An inefficient but working solution, still curious if there is a more efficient solution baked into the Monocle functions that I missed:

get_earliest_principal_node <- function(cds, time_bin ="130-170"){
  for(partition_id in unique(partitions(cds))){

    partition_cell_ids <- names(which(partitions(cds) == partition_id))
    temp_cds <- cds[ , partition_cell_ids]

    cell_ids <- which(colData(temp_cds)[, "embryo.time.bin"] == time_bin)

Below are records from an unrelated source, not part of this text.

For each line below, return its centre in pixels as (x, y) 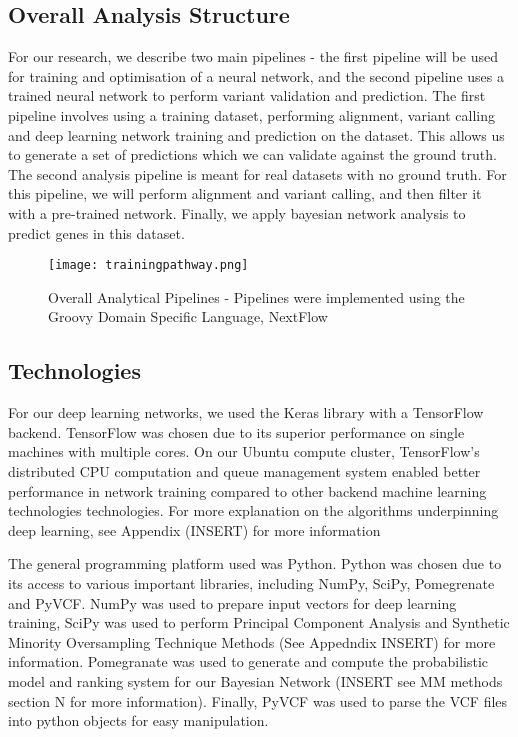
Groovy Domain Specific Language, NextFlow (188, 316)
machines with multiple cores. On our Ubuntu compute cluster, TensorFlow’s (244, 451)
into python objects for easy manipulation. (138, 720)
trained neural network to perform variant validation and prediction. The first (247, 95)
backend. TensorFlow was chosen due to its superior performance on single (236, 431)
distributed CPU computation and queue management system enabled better (244, 470)
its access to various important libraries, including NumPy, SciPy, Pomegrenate (251, 582)
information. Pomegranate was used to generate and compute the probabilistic (248, 661)
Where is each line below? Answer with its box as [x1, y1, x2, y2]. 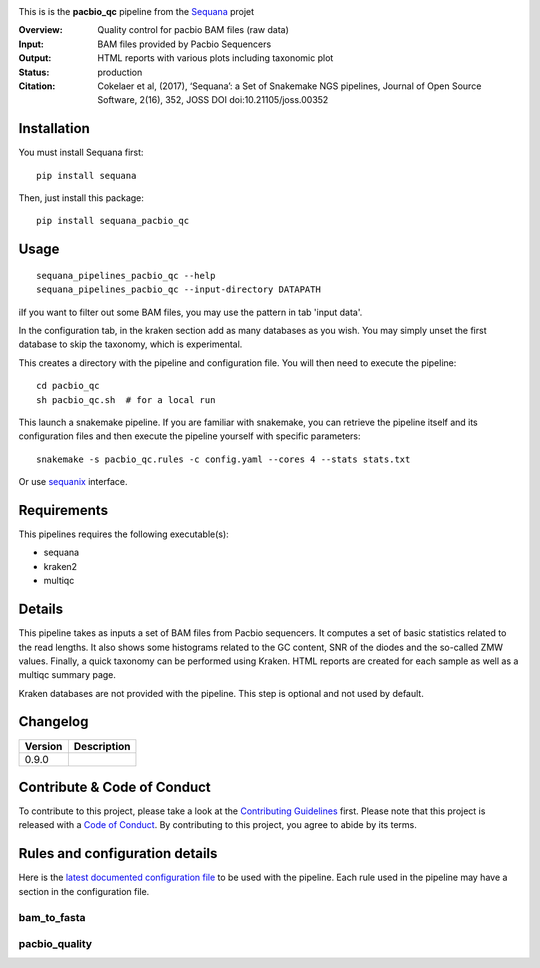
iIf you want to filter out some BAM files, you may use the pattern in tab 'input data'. [18, 306, 363, 318]
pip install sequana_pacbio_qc [36, 215, 190, 227]
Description [73, 739, 131, 753]
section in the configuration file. [18, 885, 150, 897]
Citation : [18, 80, 56, 92]
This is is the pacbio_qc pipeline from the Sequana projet [18, 6, 255, 17]
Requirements [18, 501, 109, 519]
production [97, 66, 143, 78]
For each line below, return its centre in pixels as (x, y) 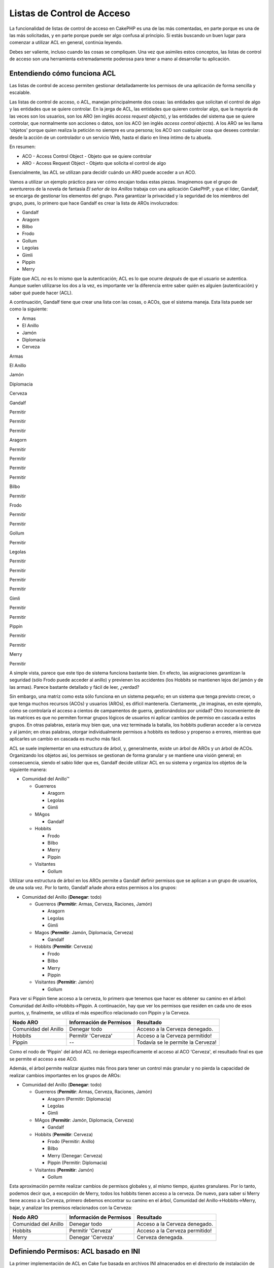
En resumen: (23, 147)
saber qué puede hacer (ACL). (41, 293)
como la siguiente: (29, 309)
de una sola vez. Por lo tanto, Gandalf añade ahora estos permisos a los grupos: (93, 888)
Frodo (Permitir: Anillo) (71, 1142)
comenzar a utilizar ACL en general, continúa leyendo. (66, 43)
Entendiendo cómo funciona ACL (63, 73)
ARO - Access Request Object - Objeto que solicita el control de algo (94, 163)
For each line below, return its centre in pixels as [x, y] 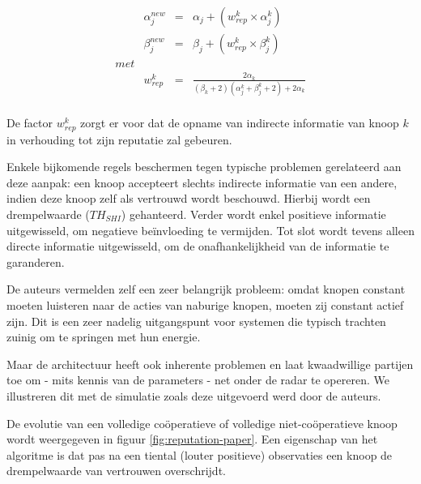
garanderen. [36, 261]
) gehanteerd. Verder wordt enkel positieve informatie [253, 214]
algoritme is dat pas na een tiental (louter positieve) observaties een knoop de [200, 454]
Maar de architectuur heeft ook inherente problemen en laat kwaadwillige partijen [210, 364]
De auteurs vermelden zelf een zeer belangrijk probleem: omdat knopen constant [206, 289]
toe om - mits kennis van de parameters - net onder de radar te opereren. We [198, 380]
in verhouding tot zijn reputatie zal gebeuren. [119, 139]
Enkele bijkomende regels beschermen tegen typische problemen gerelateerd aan [204, 167]
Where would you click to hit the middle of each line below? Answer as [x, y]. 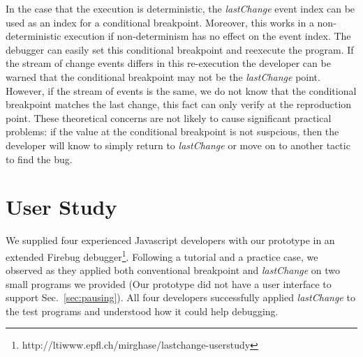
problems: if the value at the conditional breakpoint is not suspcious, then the [172, 131]
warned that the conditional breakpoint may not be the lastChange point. [163, 76]
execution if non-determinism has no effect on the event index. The [208, 36]
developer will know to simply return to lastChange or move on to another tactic [178, 145]
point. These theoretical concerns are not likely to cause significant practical [169, 117]
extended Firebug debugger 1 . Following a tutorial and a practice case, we [162, 255]
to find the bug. [39, 159]
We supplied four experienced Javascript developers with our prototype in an [170, 240]
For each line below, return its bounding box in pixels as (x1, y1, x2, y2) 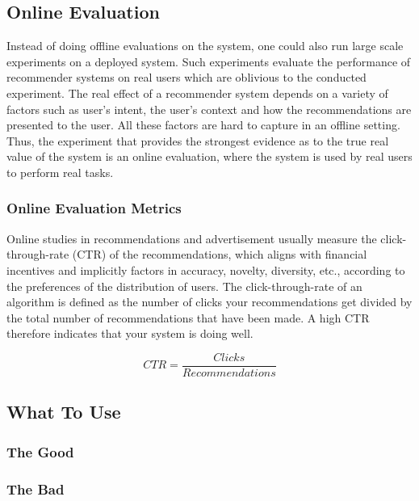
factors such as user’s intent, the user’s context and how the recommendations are (6, 100, 412, 117)
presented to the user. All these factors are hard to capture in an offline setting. (6, 116, 400, 133)
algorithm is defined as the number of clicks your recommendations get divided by (6, 293, 413, 310)
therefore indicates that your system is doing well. (6, 325, 253, 342)
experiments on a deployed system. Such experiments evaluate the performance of (6, 53, 411, 69)
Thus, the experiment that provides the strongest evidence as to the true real (6, 132, 389, 149)
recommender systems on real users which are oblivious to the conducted (6, 69, 367, 86)
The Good (6, 441, 74, 461)
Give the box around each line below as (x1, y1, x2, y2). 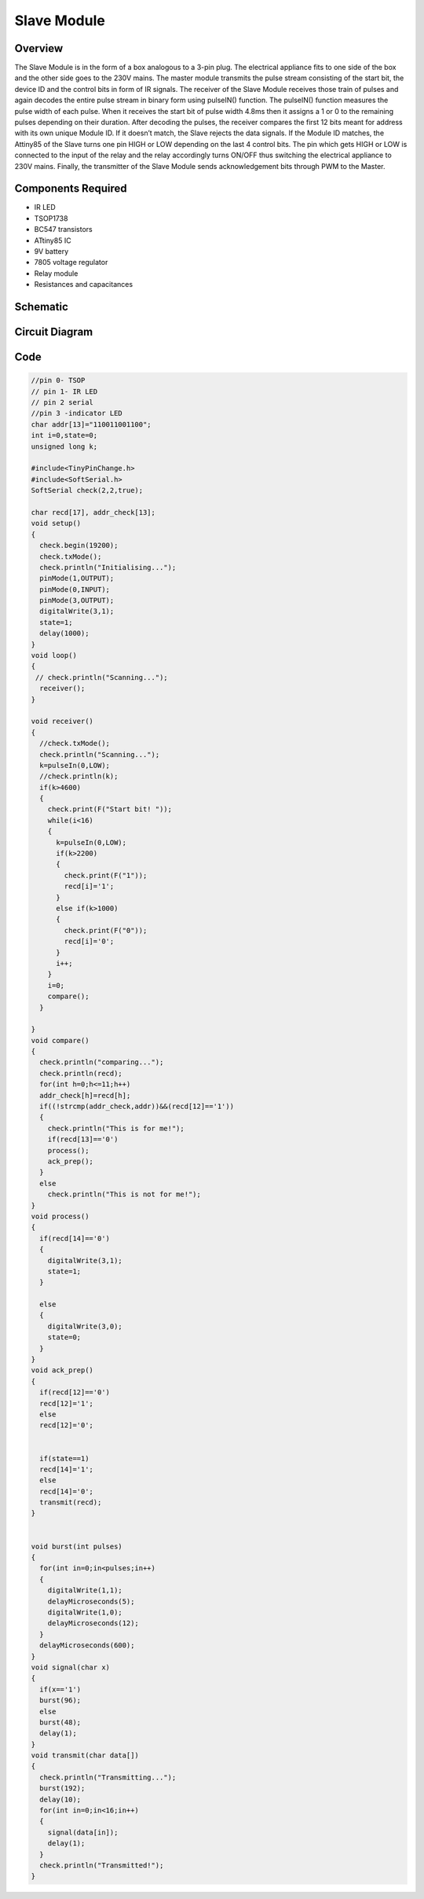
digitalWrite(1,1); (47, 1586, 123, 1595)
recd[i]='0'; (64, 937, 115, 946)
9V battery (34, 247, 69, 256)
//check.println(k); (39, 772, 119, 781)
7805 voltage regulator (34, 258, 108, 267)
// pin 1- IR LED (31, 387, 98, 396)
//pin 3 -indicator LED (31, 409, 123, 418)
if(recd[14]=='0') (39, 1234, 110, 1243)
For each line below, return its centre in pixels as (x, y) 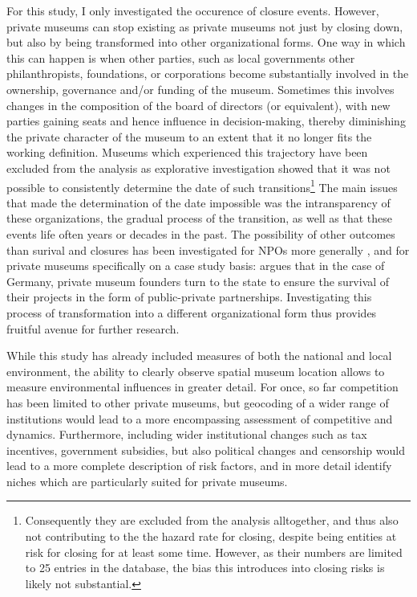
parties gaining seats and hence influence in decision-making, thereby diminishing (206, 121)
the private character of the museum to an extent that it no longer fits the (189, 136)
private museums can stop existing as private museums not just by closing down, (205, 26)
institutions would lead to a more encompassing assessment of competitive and (200, 418)
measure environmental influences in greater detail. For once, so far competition (202, 387)
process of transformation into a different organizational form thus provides (192, 312)
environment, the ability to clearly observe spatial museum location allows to (196, 371)
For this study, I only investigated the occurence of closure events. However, (193, 10)

    closest_vertex <- temp_cds@principal_graph_aux[["UMAP"]]$pr_graph_cell_proj_closest_vertex
    closest_vertex <- as.matrix(closest_vertex[colnames(temp_cds), ])
    root_pr_node <- igraph::V(principal_graph(temp_cds)[["UMAP"]])$name[as.numeric(names
    (which.max(table(closest_vertex[cell_ids,]))))]

    if( partition_id == unique(partitions(cds))[1]){
        root_pr_nodes <- root_pr_node
      } else{
        root_pr_nodes <- c(root_pr_nodes, root_pr_node)
      }
    }
  root_pr_nodes
}
cds_3d <- order_cells(cds_3d, root_pr_nodes=get_earliest_principal_node(cds_3d))
chuyaowang commented 10 months ago

It's a little late, but I was confused by these words as well. The solution above can be problematic when the time_bin in the function call is not present in all partitions. In those partitions it would fail to find a root node. The code to get partition_cell_ids also does not work in the current version. Here is my solution:

library(dplyr)
library(gtools)
part_factors <- partitions(cds)
root_per_partition <- lapply(unique(part_factors),function(x){
    # find cell ids belonging to each partition
    partition_cell_ids <- names(part_factors)[which(part_factors==x)]
    # slice the partition
    temp_cds <- cds[,partition_cell_ids]
    # identify the earliest time in the partition
    earliest_time <- colData(temp_cds)[,'embryo.time.bin'] %>% unique %>% mixedsort %>%`[`(1)
    # find principal node using the function above
    temp <- get_earliest_principal_node(temp_cds,time_bin = earliest_time)
    return(temp)
}) %>% unlist

cds <- order_cells(cds, root_pr_nodes=root_per_partition)

The get_earliest_principal_node function is unchanged from the one in the original tutorial.